Свет | страница 27
— Я-то думала, ты никогда не спросишь, — повторила девушка горько.
Тут в открытое боковое окошко со стороны Эда просунулась голова большой желтой утки. На сей раз Рита ее, казалось, не заметила, хотя голова была говорящая.
— Так, номер седьмой, вылезай, — сказала голова. — Твое время настало.
Эд полез в бейсбольную куртку с надписью «Lungers 8-ball Superstox» на спине и нашарил там один из своих кольтов.
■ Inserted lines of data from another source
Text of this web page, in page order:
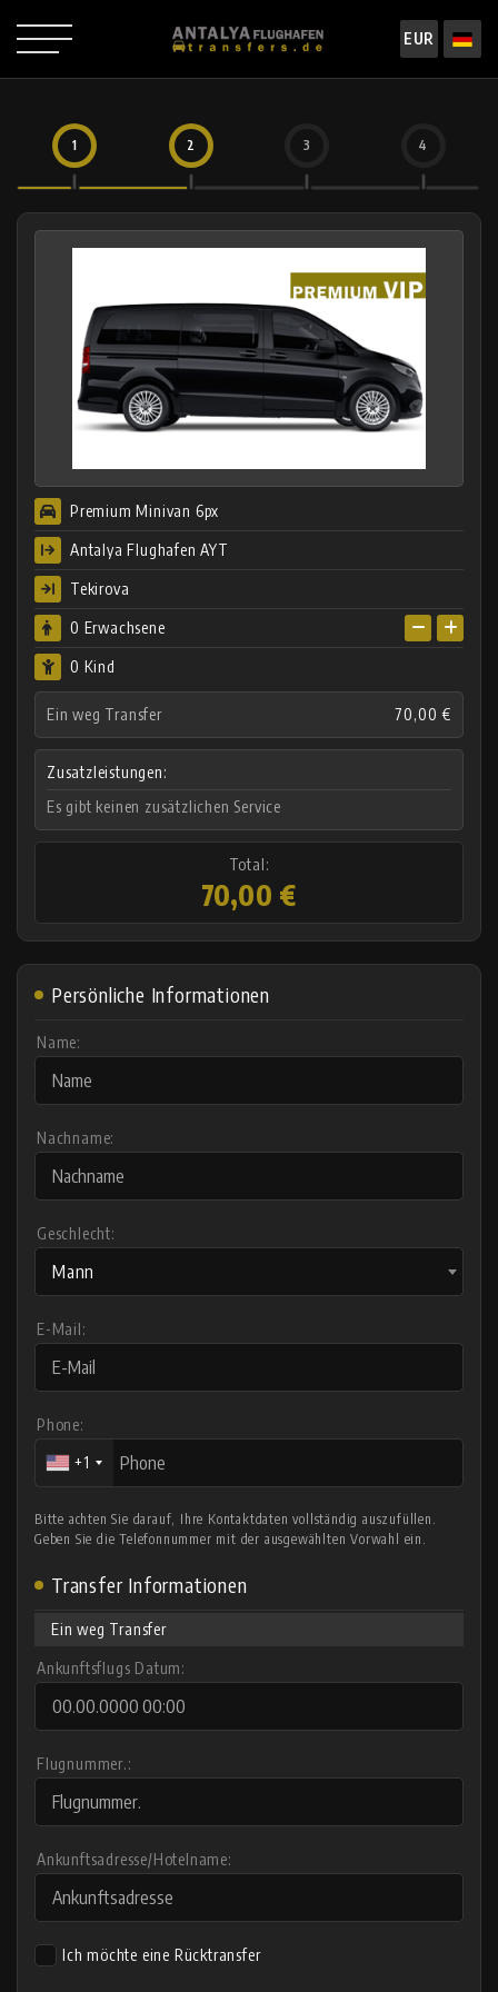
EUR
1 2 3 4
Persönliche Informationen
Name:
Nachname:
Geschlecht:
Mann
E-Mail:
Phone:
+1
Bitte achten Sie darauf, Ihre Kontaktdaten vollständig auszufüllen.
Geben Sie die Telefonnummer mit der ausgewählten Vorwahl ein.
Transfer Informationen
Ein weg Transfer
Ankunftsflugs Datum:
Flugnummer.:
Ankunftsadresse/Hotelname:
Ich möchte eine Rücktransfer
Premium Minivan 6px
Antalya Flughafen AYT
Tekirova
0 Erwachsene
0 Kind
Ein weg Transfer 70,00 €
Zusatzleistungen:
Es gibt keinen zusätzlichen Service
Total:
70,00 €
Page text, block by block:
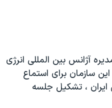
آژانس بين المللی انرژی
عضو اين سازمان برای استماع
ايران ، تشکيل جلسه

— Ну-ну, полегче, — сказала утка. — Я же просто шучу. Я только напомнить. У тебя одиннадцать минут кредита осталось до закрытия лавочки. Эд, наша организация тебя высоко ценит как постоянного клиента и предоставляет выбор: либо подбросить денег, либо выжать максимум из оставшегося.
Утка нахохлилась и посмотрела на Риту одним глазком-бусинкой.
— Лично мне выбор кажется очевидным, — добавила она.
7
Погоня за богом
Когда Майкл Кэрни проснулся, была глубокая ночь. Свет в комнате не горел. Слышалось чье-то тяжелое дыхание.
— Кто здесь? — резко позвал он. — Лиззи?
Шум прекратился.
Домик принадлежал его второй жене, Элизабет, которая в знак разрыва укатила обратно в Штаты. Обстановка тут была аскетическая: студия со скромной мебелью и паркетом соломенного цвета, кухня, похожая на камбуз, и спальня на втором уровне. Из верхних окон открывался вид на Кастельнау через Чизвик-Эйт. Растирая лицо ладонью, Кэрни поднялся с кресла и пошел наверх. Там было пусто: на разворошенную постель ложились полосы уличного света, слегка пахло одеждой Элизабет — этот запах словно продолжал его поддразнивать даже после ее отъезда. Он спустился обратно и включил свет. На спинке хиллсовской софы балансировала бестелая голова. Выглядела голова скверно, затасканно. Вся плоть лица словно утянулась на кромки щек, так что под серой кожей хорошо просматривались лицевые кости. Кэрни не понял, чья это голова и даже какого она пола. Завидев его, голова принялась нервно сглатывать и облизывать губы, словно ей не хватало слюны для артикуляции.
— Не могу тебе описать тщету и ничтожество бытия! — внезапно вскрикнула она. — Ты испытывал когда-нибудь подобное чувство, Кэрни? Доводилось ли тебе чувствовать, что вся твоя жизнь затаскана до дыр? Как, подобно этой протертой занавеске, с трудом скрывает она гнев, зависть и чувство провала, а равно гложущие себя амбиции и аппетиты, какие ни разу не осмелились себя явить?
— О боже! — выдавил Кэрни и попятился.
Голова презрительно усмехнулась:
— Начать с того, что занавеска сама по себе дешевая. Ты разве не так себя чувствуешь? Совсем как те занавески из какой-то оранжевой хрени, на которых аж мох вырос с того дня, когда их повесили, чтобы не снимать более.